Let $N$ be the number of rolls it takes to reach a total of $T=24$ or greater using a die $X$ with non-negative integral values. Suppose $n \ge 0$ rolls have occurred and the value of $T$ has not yet been reached. Let $p_n$ be the probabilities of the totals, which therefore range from $0$ to $T-1,$ and set $p_n(T)$ to be the chance $T$ has already been reached. Because this is an exhaustive description of the possibilities, $p_n$ is a probability distribution. (This describes a stopped process.)
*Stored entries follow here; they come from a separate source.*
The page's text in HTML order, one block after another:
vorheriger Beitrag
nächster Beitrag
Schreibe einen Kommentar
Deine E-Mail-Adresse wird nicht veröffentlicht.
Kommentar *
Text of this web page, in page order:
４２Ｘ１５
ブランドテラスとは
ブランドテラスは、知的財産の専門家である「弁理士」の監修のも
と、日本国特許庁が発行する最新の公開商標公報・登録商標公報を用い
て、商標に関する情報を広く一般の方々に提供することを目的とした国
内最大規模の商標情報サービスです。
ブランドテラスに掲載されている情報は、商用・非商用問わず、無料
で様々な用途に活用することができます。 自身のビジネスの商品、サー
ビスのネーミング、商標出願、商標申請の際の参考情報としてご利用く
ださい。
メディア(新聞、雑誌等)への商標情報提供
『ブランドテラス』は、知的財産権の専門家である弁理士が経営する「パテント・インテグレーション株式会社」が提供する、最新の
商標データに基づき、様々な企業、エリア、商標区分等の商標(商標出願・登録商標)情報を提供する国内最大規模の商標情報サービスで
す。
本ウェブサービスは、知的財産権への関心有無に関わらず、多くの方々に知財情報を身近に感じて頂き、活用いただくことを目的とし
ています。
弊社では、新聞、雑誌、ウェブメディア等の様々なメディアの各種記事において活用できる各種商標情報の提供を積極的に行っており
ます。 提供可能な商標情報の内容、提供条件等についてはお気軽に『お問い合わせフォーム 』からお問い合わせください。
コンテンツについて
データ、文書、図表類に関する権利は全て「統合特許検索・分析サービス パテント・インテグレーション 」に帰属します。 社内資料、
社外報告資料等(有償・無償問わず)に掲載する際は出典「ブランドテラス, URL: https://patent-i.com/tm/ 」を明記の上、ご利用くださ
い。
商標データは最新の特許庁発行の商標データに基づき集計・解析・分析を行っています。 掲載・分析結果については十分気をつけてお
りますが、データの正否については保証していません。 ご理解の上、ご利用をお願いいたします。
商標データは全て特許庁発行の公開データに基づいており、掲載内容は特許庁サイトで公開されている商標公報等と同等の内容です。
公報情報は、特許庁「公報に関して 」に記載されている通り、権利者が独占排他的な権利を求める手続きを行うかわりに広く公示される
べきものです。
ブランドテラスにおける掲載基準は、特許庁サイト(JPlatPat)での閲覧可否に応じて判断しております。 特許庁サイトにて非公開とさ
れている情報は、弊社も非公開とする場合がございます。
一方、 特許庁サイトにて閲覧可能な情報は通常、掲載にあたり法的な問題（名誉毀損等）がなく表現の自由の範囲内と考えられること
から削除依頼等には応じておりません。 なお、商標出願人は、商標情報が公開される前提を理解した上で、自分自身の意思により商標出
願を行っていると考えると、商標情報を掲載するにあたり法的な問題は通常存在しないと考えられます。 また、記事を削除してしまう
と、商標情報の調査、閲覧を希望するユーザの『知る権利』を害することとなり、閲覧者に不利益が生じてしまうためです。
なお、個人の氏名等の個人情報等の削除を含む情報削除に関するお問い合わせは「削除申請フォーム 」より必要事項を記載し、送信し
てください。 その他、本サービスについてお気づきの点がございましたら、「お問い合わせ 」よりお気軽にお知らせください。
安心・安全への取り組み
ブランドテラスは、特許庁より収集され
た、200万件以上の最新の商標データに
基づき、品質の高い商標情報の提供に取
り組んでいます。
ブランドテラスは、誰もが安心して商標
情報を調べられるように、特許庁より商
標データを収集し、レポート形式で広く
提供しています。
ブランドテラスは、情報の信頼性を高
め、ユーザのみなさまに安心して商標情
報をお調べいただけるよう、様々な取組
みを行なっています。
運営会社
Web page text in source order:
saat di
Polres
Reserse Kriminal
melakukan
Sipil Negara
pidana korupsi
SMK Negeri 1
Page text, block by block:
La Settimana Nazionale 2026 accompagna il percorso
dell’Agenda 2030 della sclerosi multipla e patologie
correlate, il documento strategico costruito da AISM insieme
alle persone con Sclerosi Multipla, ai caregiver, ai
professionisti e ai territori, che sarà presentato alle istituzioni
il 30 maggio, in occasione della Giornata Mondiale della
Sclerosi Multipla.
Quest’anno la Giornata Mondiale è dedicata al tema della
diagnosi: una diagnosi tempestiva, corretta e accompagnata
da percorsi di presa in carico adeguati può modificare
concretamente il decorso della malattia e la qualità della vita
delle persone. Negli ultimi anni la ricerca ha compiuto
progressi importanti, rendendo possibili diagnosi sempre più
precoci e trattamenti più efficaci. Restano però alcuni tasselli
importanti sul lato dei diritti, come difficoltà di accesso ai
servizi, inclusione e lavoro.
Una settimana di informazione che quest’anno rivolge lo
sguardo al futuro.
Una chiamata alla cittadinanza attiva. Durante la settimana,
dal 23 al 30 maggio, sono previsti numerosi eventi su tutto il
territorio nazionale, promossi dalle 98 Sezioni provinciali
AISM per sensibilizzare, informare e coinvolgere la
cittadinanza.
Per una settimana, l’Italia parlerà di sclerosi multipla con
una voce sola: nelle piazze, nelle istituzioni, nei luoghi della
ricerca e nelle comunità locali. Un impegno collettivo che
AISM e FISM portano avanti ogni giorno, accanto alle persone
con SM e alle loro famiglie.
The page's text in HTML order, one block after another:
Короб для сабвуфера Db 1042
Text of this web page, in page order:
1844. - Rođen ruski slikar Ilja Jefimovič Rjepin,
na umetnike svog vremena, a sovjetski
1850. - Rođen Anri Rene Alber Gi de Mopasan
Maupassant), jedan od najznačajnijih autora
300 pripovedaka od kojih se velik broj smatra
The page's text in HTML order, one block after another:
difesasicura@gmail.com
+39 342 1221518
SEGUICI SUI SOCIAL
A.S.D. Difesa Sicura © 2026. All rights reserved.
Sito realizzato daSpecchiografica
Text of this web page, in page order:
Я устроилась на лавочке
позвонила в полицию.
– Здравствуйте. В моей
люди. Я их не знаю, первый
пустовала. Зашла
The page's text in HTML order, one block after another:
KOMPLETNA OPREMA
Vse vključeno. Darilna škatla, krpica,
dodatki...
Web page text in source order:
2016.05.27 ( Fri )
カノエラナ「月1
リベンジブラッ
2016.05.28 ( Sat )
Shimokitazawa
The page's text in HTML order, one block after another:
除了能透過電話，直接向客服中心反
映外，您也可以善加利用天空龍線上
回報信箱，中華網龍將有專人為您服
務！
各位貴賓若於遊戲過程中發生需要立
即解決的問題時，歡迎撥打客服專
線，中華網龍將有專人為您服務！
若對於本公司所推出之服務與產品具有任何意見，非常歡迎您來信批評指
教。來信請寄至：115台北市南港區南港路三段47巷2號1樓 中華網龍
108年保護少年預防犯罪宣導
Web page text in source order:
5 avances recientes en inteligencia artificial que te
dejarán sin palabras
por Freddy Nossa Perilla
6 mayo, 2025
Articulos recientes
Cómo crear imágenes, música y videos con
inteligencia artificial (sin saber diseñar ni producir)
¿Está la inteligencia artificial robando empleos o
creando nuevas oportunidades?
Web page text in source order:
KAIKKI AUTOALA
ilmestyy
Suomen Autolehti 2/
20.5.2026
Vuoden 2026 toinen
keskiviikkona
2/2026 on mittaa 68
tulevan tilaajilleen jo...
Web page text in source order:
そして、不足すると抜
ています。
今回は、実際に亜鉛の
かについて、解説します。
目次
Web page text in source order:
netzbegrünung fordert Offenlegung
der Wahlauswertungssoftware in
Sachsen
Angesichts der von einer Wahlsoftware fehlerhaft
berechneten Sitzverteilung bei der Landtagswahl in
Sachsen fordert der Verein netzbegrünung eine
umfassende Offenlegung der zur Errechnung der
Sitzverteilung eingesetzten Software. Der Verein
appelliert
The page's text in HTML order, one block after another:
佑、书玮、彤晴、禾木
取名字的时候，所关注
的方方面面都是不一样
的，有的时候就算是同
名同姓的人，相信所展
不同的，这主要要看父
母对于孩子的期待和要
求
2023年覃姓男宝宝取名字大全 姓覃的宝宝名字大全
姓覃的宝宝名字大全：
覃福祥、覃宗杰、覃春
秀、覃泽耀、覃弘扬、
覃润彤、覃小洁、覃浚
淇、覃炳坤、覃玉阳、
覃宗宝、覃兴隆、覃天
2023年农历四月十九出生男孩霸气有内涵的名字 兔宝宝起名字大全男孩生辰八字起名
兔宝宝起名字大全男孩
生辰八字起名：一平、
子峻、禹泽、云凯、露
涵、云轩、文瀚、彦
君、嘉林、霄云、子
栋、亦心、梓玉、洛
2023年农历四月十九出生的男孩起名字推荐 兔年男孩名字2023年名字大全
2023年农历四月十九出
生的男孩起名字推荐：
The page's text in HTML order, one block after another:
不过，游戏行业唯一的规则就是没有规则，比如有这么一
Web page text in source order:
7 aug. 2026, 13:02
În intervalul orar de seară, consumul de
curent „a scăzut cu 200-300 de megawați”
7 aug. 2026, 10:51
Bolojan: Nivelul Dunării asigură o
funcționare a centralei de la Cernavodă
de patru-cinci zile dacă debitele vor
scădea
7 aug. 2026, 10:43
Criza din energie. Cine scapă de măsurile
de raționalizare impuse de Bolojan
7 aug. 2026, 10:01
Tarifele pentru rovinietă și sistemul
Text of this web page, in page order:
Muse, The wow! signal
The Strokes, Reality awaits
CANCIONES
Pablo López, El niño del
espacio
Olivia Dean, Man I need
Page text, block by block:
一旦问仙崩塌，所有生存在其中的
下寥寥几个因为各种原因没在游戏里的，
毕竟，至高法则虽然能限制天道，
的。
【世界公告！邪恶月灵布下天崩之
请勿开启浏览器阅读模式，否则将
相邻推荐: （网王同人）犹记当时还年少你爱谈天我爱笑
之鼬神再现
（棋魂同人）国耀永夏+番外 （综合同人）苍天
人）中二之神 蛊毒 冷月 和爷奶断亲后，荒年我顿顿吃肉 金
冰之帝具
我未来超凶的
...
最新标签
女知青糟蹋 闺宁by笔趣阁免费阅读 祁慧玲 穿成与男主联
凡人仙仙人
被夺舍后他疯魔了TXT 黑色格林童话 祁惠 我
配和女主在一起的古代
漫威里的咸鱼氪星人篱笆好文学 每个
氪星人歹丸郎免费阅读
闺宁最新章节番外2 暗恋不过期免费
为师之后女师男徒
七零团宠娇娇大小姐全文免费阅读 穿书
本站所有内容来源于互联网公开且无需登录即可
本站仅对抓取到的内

The next roll updates $p_n$ to $p_{n+1}$ by adding the random variable $X$ and capping its results at $T.$ This addition is performed by means of a convolution of the distribution of $X$ and $p,$ thereby requiring $O(T\log(T))$ effort, because all probabilities associated with totals of $T$ or greater may be ignored.
The expected number of rolls to attain $T$ will be somewhere around $T/E[X],$ as suggested in the question. Thus, this calculation will need to be repeated around that many times, resulting in $O(T^2\log(T)/E[X])$ effort, which is practicable for $T/E[x]$ up to many thousands.
The sum $p_n(0)+p_n(1) + \cdots + p_n(T-1)$ is the chance that the total has not reached $T$ or greater after $n$ rolls. In other words, it is the survival function,
$$S(n) = \Pr(N\gt n) = \sum_{k=0}^{T-1} p_n(k).$$
This gives us full information about the distribution of $N.$ In particular, its expectation is
$$E[N] = \sum_{n=0}^\infty S(n).$$
Here, for instance, is the survival function for the example in the question:
As proof of concept, here is R code to carry out the calculation for the example in the question. Its arguments are a representation of the die (a vector of its possible values) and the target value. Its output gives values of the survival function at $n=0, 1, 2, \ldots$ up to a point where cutting off its infinite tail likely makes an error less than a specified small threshold value.
die <- c(0,0,0,1,2,6)
target <- 24
f <- function(die, target, n.max, threshold=1e-12) {
X <- c(1, rep(0, target-1))
d <- rev(tabulate(die+1) / length(die))
P <- list(1)
repeat {
X <- convolve(X, d, type="open")[1:length(X)]
P <- c(P, p <- sum(X))
if (p < threshold / target) break
}
unlist(P)
}
p <- f(die, target)
The expected number of rolls is the sum:
sum(p)
17.18552
Incidentally, for an ordinary die, the expected number of rolls to reach $24$ is a little greater than $7:$
sum(f(1:6, target))
7.333484